Rothko in Florence

From March 14 to August 23, 2026, Fondazione Palazzo Strozzi presents one of the most important exhibitions ever dedicated to Mark Rothko (1903-1970), the undisputed master of American modern art. Curated by Christopher Rothko and Elena Geuna, Rothko in Florence is a unique project conceived specifically for Palazzo Strozzi to celebrate the artist’s special bond with Florence. The palace’s architecture and the city itself provide the ideal backdrop to explore how Rothko translated the tension between classical measure and expressive freedom into painting, creating through color a new perception of space that transcends the two-dimensionality of the canvas.​

Organized chronologically, the exhibition at Palazzo Strozzi retraces Rothko’s entire career: from the 1930s and 1940s, marked by figurative works in dialogue with Expressionism and Surrealism, to the 1950s and 1960s, defined by his celebrated classic paintings composed of vast fields of color capable of profoundly engaging the viewer through a language imbued with spirituality and poetry.

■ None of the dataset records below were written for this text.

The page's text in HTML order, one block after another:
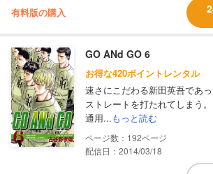
有料版の購入
GO ANd GO 6
お得な420ポイントレンタル
速さにこだわる新田英吾であ
ストレートを打たれてしまう
通用...もっと読む
192
配信日：2014/03/18

© Rothko a Firenze, exhibition views, Palazzo Strozzi, Firenze, 2026. Photo Ela Bialkowska, OKNO Studio
© Rothko a Firenze, exhibition views, Palazzo Strozzi, Firenze, 2026. Photo Ela Bialkowska, OKNO Studio

The exhibition brings together over 70 works, many of which have never before been shown in Italy. Its various sections illuminate the different moments of Rothko’s career, also documenting his deep engagement with the Italian artistic tradition.

Rothko’s first encounter with Florence dates to 1950, during a trip to Italy with his wife Mell. He was deeply moved by Fra Angelico’s frescoes at the Convent of San Marco and by Michelangelo’s architectural vision in the Vestibule of the Biblioteca Medicea Laurenziana, which would inspire the Seagram Murals painted in the late 1950s—a dialogue that Rothko further developed during his second visit to Florence in 1966. In some of his more delicate works, one can also perceive the influence of fifteenth-century Italian art and, in particular, of Angelico’s fresco technique.

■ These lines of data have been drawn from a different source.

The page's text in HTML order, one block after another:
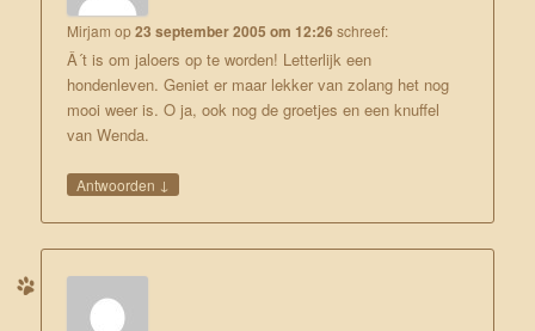
Mirjam op23 september 2005 om 12:26 schreef:
Â´t is om jaloers op te worden! Letterlijk een
hondenleven. Geniet er maar lekker van zolang het nog
mooi weer is. O ja, ook nog de groetjes en een knuffel
van Wenda.
Antwoorden ↓

Rothko and Angelico shared a desire to evoke a sense of transcendence, a dimension at once distant and profoundly familiar. While Angelico achieved this through the emotional resonance of divine figures in dialogue with earthly reality, Rothko created color fields capable of accompanying viewers into different emotional depths, challenging accepted notions of abstraction and color theory.

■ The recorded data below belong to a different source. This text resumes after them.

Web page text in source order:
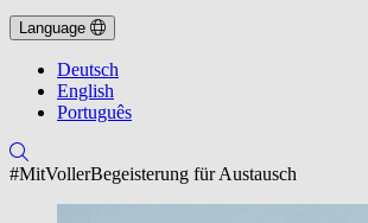
Language
Deutsch
English
Português
#MitVollerBegeisterung für Austausch
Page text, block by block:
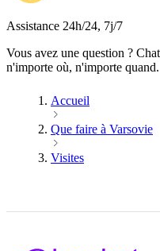
Assistance 24h/24, 7j/7
Vous avez une question ?
n'importe où, n'importe quand.
Accueil
Que faire à Varsovie
Visites

Throughout the exhibition, we have arranged intimate rooms where the personal interaction with Rothko‘s work is maximized and also enhanced by their resonance with the historic rooms themselves.


Christopher Rothko, curator of the exhibition
© Rothko a Firenze, exhibition views, Palazzo Strozzi, Firenze, 2026. Photo Ela Bialkowska, OKNO Studio
© Rothko a Firenze, exhibition views, Palazzo Strozzi, Firenze, 2026. Photo Ela Bialkowska, OKNO Studio

“Rothko’s personal encounter with Florence revealed to him a tradition where painting, architecture, and contemplation converge,” says Elena Geuna, curator of the exhibition. “This exhibition situates his work within that lineage, highlighting how the quiet intensity of Fra Angelico’s frescoes at the Museum of San Marco and the spatial tension of Michelangelo’s vestibule at the Laurentian Library influenced Rothko’s quest for paintings that could unveil the deepest layers of human emotions.”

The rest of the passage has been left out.